The Bauhaus, a German school established from 1919 to 1933 in Weimar, revolutionized modern aesthetics in architecture and design. It set a new standard by integrating arts, craftsmanship, and industrial production. The school fostered a harmonious community of makers, devoid of class distinctions and arrogance, where artists and artisans collaborated seamlessly. Its innovative design approach and emphasis on the art-technology relationship were pivotal to its success. Bridging the gap between artists and artisans, the Bauhaus produced a new breed of designers proficient in both technical aspects of production and design aesthetics. Its enduring impact on design is evident in modernist design’s simplicity, functionality, and efficiency.
The Birth of Bauhaus
The Bauhaus was founded in 1919 after the local Academy of Fine Arts and the School for Applied Arts merged in Weimar, Germany. Walter Gropius, the founding father of Bauhaus, had a visionary idea to unify different art disciplines, including applied arts and craftsmanship, under one roof. The goal was to improve industrial production quality and establish a cohesive language among students. This concept revolutionized the art education and design world and continues to inspire creatives today. The Bauhaus school moved to different cities in Germany, producing some of the most influential designers and artists of the 20th century. Despite its short lifespan, the Bauhaus legacy continues to shape modern design and architecture.
The Revolutionary Curriculum
The Vorkurs, a preparatory course at the Bauhaus, was conceptualized and curated by the distinguished artist Johannes Itten. The comprehensive study program introduced students to a cross-disciplinary framework encompassing painting, sculpture, textile and metal design, furniture, and graphic design workshops. The teaching staff included some of the most celebrated artists of the time, such as Paul Klee, Oskar Schlemmer, and Vassily Kandinsky, who brought their varied experiences and perspectives to the curriculum. It is truly remarkable how this blend of expertise and innovation shaped the essence of Bauhaus design, revolutionizing the world of art and design forever.
The Evolution of Bauhaus Practices
The practices adopted by Bauhaus were significantly influenced by various art movements such as German Expressionism, Deutscher Werkbund, New Objectivity, and Neoplasticism. The initial focus of the approach was on mystical arts, craftsmanship, and student self-reflection. However, when Lászlò Moholy-Nagy took over from Itten, a new aesthetic became more focused on essentialism and closer to Constructivism and New Objectivity. The school started experimenting with self-supporting structures.
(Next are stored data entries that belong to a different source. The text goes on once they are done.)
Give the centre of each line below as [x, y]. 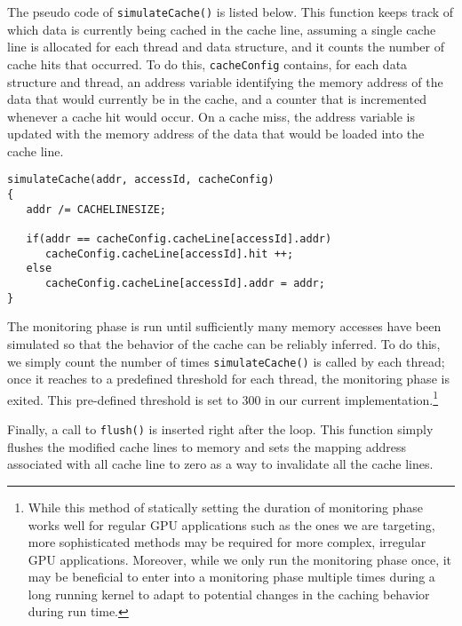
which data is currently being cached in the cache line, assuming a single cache [222, 29]
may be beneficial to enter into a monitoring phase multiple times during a [231, 577]
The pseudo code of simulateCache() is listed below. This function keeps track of [231, 12]
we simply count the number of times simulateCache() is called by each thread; [226, 361]
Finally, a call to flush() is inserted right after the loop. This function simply [220, 429]
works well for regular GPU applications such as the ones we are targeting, [231, 524]
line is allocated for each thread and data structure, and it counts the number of [226, 47]
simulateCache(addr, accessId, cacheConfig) [141, 180]

Joseph Albers led the way towards mass production, resulting in a significant shift in their approach, which proved to be highly innovative and successful.
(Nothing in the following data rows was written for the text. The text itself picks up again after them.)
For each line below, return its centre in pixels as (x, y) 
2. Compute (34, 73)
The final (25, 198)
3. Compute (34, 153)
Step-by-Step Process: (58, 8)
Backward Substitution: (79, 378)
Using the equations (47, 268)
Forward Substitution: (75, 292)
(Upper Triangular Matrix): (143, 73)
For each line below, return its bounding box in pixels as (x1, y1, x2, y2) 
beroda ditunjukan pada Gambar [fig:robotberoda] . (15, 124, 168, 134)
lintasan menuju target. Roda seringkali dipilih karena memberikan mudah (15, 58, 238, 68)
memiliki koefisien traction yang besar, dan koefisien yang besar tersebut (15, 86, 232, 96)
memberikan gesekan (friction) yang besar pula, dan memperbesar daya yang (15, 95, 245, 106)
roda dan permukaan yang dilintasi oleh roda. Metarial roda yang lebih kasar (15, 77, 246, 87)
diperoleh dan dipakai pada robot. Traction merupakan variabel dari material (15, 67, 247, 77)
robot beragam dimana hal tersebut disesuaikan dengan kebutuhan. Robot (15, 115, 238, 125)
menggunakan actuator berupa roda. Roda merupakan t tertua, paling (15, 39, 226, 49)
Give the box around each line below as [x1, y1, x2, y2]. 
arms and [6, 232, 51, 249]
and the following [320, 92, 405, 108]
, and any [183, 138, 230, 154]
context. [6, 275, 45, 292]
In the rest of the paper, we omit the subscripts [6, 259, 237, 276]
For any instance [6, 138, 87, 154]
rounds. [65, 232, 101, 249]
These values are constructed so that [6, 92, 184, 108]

Iconic Contributions to Bauhaus Design
The elements of the Bauhaus style began to take shape between 1926 and the early 1930s. One of the most iconic contributions to this movement was the typeface designed by graphic designer Herbert Bayer, which notably lacked capital letters. Meanwhile, Marcel Breuer’s furniture design workshop experimented using metallic tubular structures for chairs and tables. This was a groundbreaking concept that challenged conventional furniture design at the time. These developments marked a significant departure from traditional design principles and laid the foundation for the innovative and influential Bauhaus style.
A New Chapter in Architecture
During the early 20th century, the Bauhaus School of Art, design, and Architecture conducted extensive research in the field of architecture. One of the notable aspects of this research was the exploration of evolutions and contrasts in architectural design. For instance, the Sommerfeld house, designed by Walter Gropius and Adolf Meyer in 1922, featured a unique construction method that utilized stacked wooden logs, a departure from traditional building materials. On the other hand, the experimental house by Muche and Meyer, created for the first Bauhaus exhibition in 1923, was characterized by its minimal and mechanized design.
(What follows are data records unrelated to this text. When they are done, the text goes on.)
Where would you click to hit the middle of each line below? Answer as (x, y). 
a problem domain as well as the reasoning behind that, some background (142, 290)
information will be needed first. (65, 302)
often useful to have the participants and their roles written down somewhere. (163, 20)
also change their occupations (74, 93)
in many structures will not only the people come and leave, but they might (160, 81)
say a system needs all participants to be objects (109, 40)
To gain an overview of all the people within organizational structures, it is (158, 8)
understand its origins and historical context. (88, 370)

In addition to these projects, the Bauhaus undertook the Serienhäuser concept and later used it to build the teachers’ houses in Dessau in 1926. Walter Gropius developed this concept, which involved building standardized houses that manufacturers could produce at scale. This approach made homes more affordable and accessible to the general public.
Another significant project from the Bauhaus research was Gropius’ study of a total theater, or Totaltheater, created in 1927. This project aimed to develop a fully integrated theater experience incorporating various art forms, such as music, dance, and visual arts, into a single immersive performance. Overall, Bauhaus approached architecture research with an innovative and forward-thinking mindset, which set the foundation for the development of modern architectural design.
The Shift to Dessau
Political pressure forced the Bauhaus School of Art and Design to relocate from Weimar to Dessau in 1925. The move was a turning point for the school, allowing its founder, Walter Gropius, to design a new building that became an icon of modernist architecture. The new building, completed in 1926, was a large, glass-walled structure that housed innovative workshops for students to explore new techniques and materials. The increased space and resources led to a surge in production, with students and faculty embracing a new era of creativity and experimentation. Two years later, in 1927, the Architecture section was established at Bauhaus under the direction of Hannes Meyer. This new section focused on designing buildings and structures that were functional, efficient, and aesthetically pleasing, reflecting the principles of the Bauhaus movement as a whole.
The Focus on Social Values
Following Gropius’s resignation from Bauhaus in 1928, his successor, Meyer, shifted the school’s focus toward social values of production rather than aesthetics. During this phase of Bauhaus, architecture was referred to as “construction,” and fields such as ergonomics, economics, and building technology gained significant importance. This emphasis on social values of production reflected a broader societal shift towards improving living conditions through modern technological advancements. Under Meyer’s leadership, Bauhaus became a vital contributor to this movement.
The End and Legacy of Bauhaus
The Bauhaus Dessau, a school of art and design in Germany, had to close down in 1932 due to political pressure. Despite this setback, Ludwig Mies Van der Rohe, an architect and former director of the Bauhaus, started a privately run Bauhaus in Berlin the same year. However, by 1933, this institution also faced closure. Despite these challenges, the influence of the Bauhaus had already spread globally, and its legacy continued through various experiences.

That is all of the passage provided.